One of the big advantages over VPN is the ability to lock file copy and clipboard access. In addition, setting up a VPN gateway can be insecure. Indeed, in the case of a Trojan horse attack, the latter can reach the internal network, unlike RDP.
The purpose of this documentation is to detail the installation and configuration of this gateway. We will therefore see :
The installation of the server role
The configuration of this role with in particular :
Firewall configuration to best secure the gateway
The configuration required to add additional security features
Configuring the Windows RDP Client to use the Gateway
Prerequisite: A windows server 2008 or later
The fastest way to install the server role is to use the following PowerShell command:
Add-WindowsFeature RDS-Gateway -IncludeAllSubFeature -IncludeManagementTools
Then wait while the role, its prerequisites and management tools are installed.
In order to be able to use the gateway, not only is a certificate required, but also the safety chain must be respected.

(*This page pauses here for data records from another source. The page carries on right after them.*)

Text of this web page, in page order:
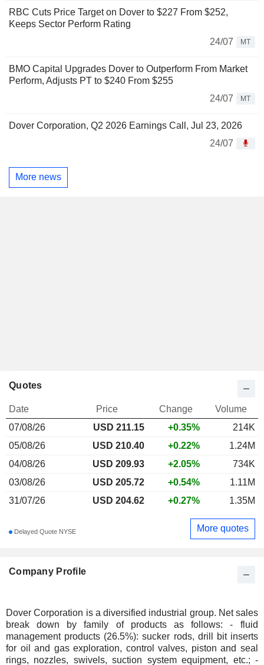
RBC Cuts Price Target on Dover to $227 From $252,
Keeps Sector Perform Rating
24/07
MT
BMO Capital Upgrades Dover to Outperform From Market
Perform, Adjusts PT to $240 From $255
24/07
MT
Dover Corporation, Q2 2026 Earnings Call, Jul 23, 2026
24/07
More news
Company Profile
Dover Corporation is a diversified industrial group. Net sales
break down by family of products as follows: - fluid
management products (26.5%): sucker rods, drill bit inserts
for oil and gas exploration, control valves, piston and seal
rings, nozzles, swivels, suction system equipment, etc.; -
Quotes
Date Price Change
Volume
07/08/26
USD 211.15 +0.35%
214K
05/08/26
USD 210.40 +0.22%
1.24M
04/08/26
USD 209.93 +2.05%
734K
03/08/26
USD 205.72 +0.54%
1.11M
31/07/26
USD 204.62 +0.27% 1.35M
Delayed Quote NYSE More quotes
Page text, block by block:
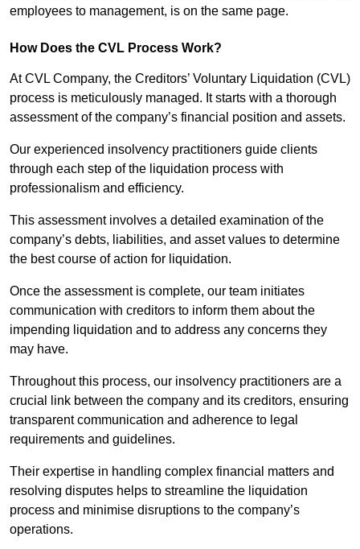
employees to management, is on the same page.
How Does the CVL Process Work?
At CVL Company, the Creditors’ Voluntary Liquidation (CVL)
process is meticulously managed. It starts with a thorough
assessment of the company’s financial position and assets.
Our experienced insolvency practitioners guide clients
through each step of the liquidation process with
professionalism and efficiency.
This assessment involves a detailed examination of the
company’s debts, liabilities, and asset values to determine
the best course of action for liquidation.
Once the assessment is complete, our team initiates
communication with creditors to inform them about the
impending liquidation and to address any concerns they
may have.
Throughout this process, our insolvency practitioners are a
crucial link between the company and its creditors, ensuring
transparent communication and adherence to legal
requirements and guidelines.
Their expertise in handling complex financial matters and
resolving disputes helps to streamline the liquidation
process and minimise disruptions to the company’s
operations.
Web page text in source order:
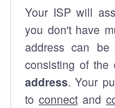
Your ISP will
you don't have
address can
consisting of the
address. Your
to connect and
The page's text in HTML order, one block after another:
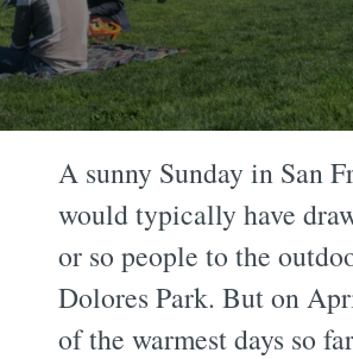
A sunny Sunday in San
would typically have
or so people to the
Dolores Park. But on
of the warmest days so
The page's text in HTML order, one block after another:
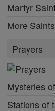
Martyr
More
Prayers
Mysteries
Stations of
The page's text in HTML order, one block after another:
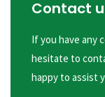
Contact
If you have any
hesitate to
happy to assist
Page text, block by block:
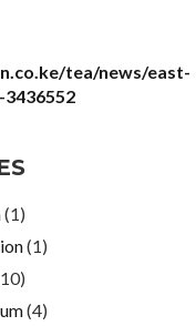
tea/news/east-
(1)
(1)
(4)
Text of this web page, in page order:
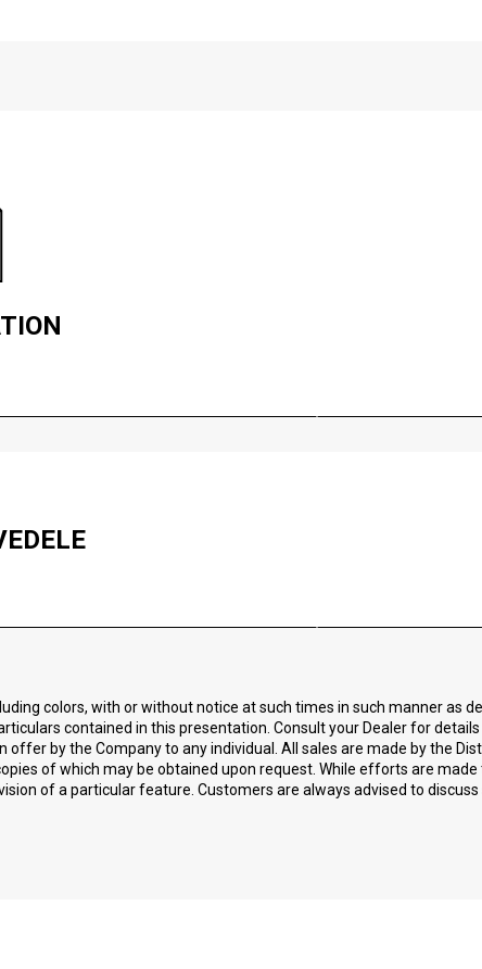
colors, with or without notice at such times in such manner as
contained in this presentation. Consult your Dealer for
by the Company to any individual. All sales are made by the
of which may be obtained upon request. While efforts are
of a particular feature. Customers are always advised to
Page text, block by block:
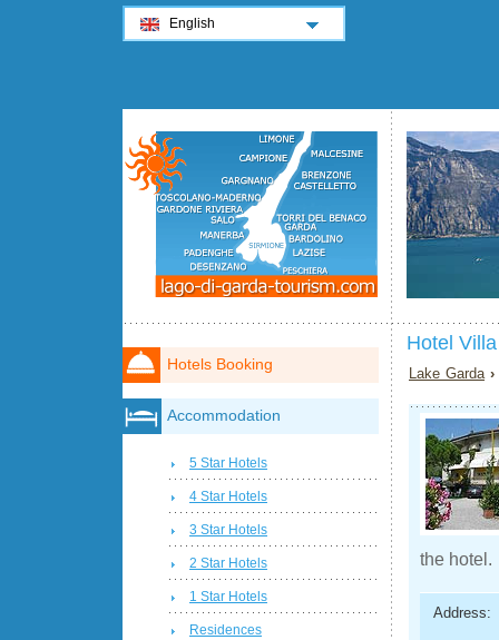
Hotel
Lake Garda
the hotel.
Address:
Hotels Booking
Accommodation
5 Star Hotels
4 Star Hotels
3 Star Hotels
2 Star Hotels
1 Star Hotels
Residences
English
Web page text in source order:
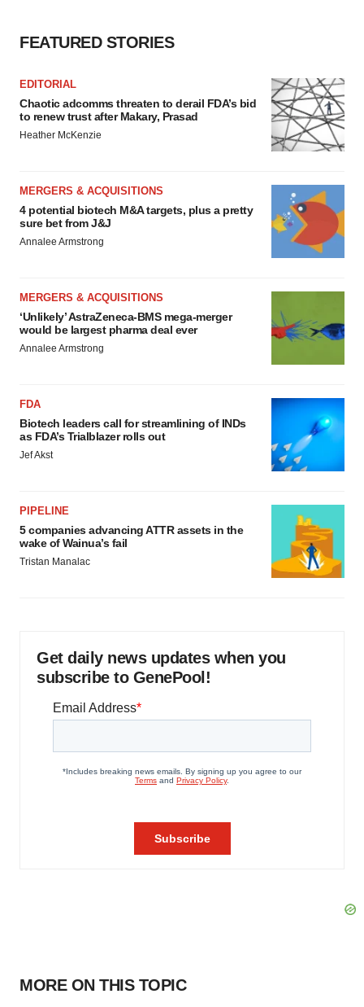
FEATURED STORIES
EDITORIAL
Chaotic adcomms threaten to derail FDA’s bid
to renew trust after Makary, Prasad
Heather McKenzie
MERGERS & ACQUISITIONS
4 potential biotech M&A targets, plus a pretty
sure bet from J&J
Annalee Armstrong
MERGERS & ACQUISITIONS
‘Unlikely’ AstraZeneca-BMS mega-merger
would be largest pharma deal ever
Annalee Armstrong
FDA
Biotech leaders call for streamlining of INDs
as FDA’s Trialblazer rolls out
Jef Akst
PIPELINE
5 companies advancing ATTR assets in the
wake of Wainua’s fail
Tristan Manalac
Get daily news updates when you
subscribe to GenePool!
MORE ON THIS TOPIC
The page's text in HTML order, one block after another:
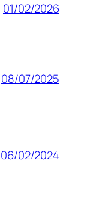
01/02/2026
08/07/2025
06/02/2024
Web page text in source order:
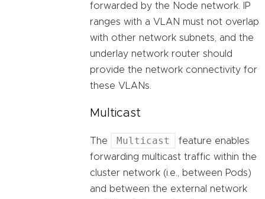
forwarded by the Node network. IP
ranges with a VLAN must not overlap
with other network subnets, and the
underlay network router should
provide the network connectivity for
these VLANs.
Multicast
The Multicast
feature enables
forwarding multicast traffic within the
cluster network (i.e., between Pods)
and between the external network
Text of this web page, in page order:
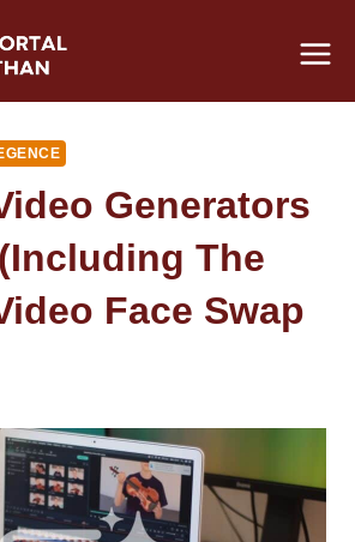
Generators
The
Face Swap
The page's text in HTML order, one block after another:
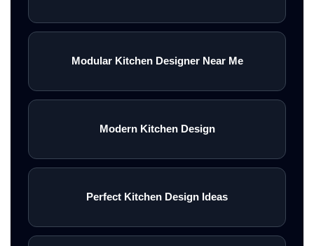
Modular Kitchen Designer Near Me
Modern Kitchen Design
Perfect Kitchen Design Ideas
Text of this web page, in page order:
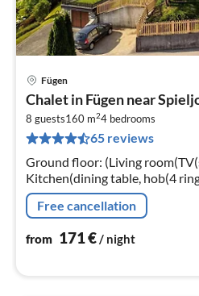
Fügen
Chalet in Fügen near
8 guests160 m24 bedrooms
65 reviews
Ground floor: (Living
Kitchen(dining table, hob(4
electric kettle, toaster, coffee
Free cancellation
from 171€/ night

If, for example, an attempt is made to access the gateway without using one of the names declared in the certificate, the connection will be impossible.
For this purpose, you will need to use your Wildcard Certificate, associated with the existing DNS name ip1 . YourDomainName . com, which will allow access to the gateway.
Double-click on the PFX format certificate to start the installation and select Local Machine.
Validate the path of the certificate, click on Next, enter the password associated with the certificate then click on Next.
Select Place all certificates in the following store, choose the Personal store, click on Next, then click on Finish to complete the installation.
In order to allow users to log in by name, we will need to use the machine's local accounts to enable gateway authentication.
To do this, open the local user and group management console : lusrmgr.msc
To create a new user, right click on Users and choose New User....
In the window for creating a new user :
We will then create a new group. Right-click on Groups then click on New group .
In the window for creating a new group :
Give the group a name
Click on the Add button
Enter the password
Enter the user's identifier
Click on the Check Names button to validate the account.
Click on OK
Repeat the operation for the other accounts.
Finally click on the Create button to create the account.
To configure the gateway, open its management console (win + r) : tsgateway.msc
Right-click on Policies and then click on Create New Authorization Policies.
Leave the default option and click on Next.
Give a name to the connection authorization policy and click on Next..
Note: this strategy allows you to filter users, select connection methods (password and/or smart card), disable some features (USB redirections, clipboard...) and set a timeout.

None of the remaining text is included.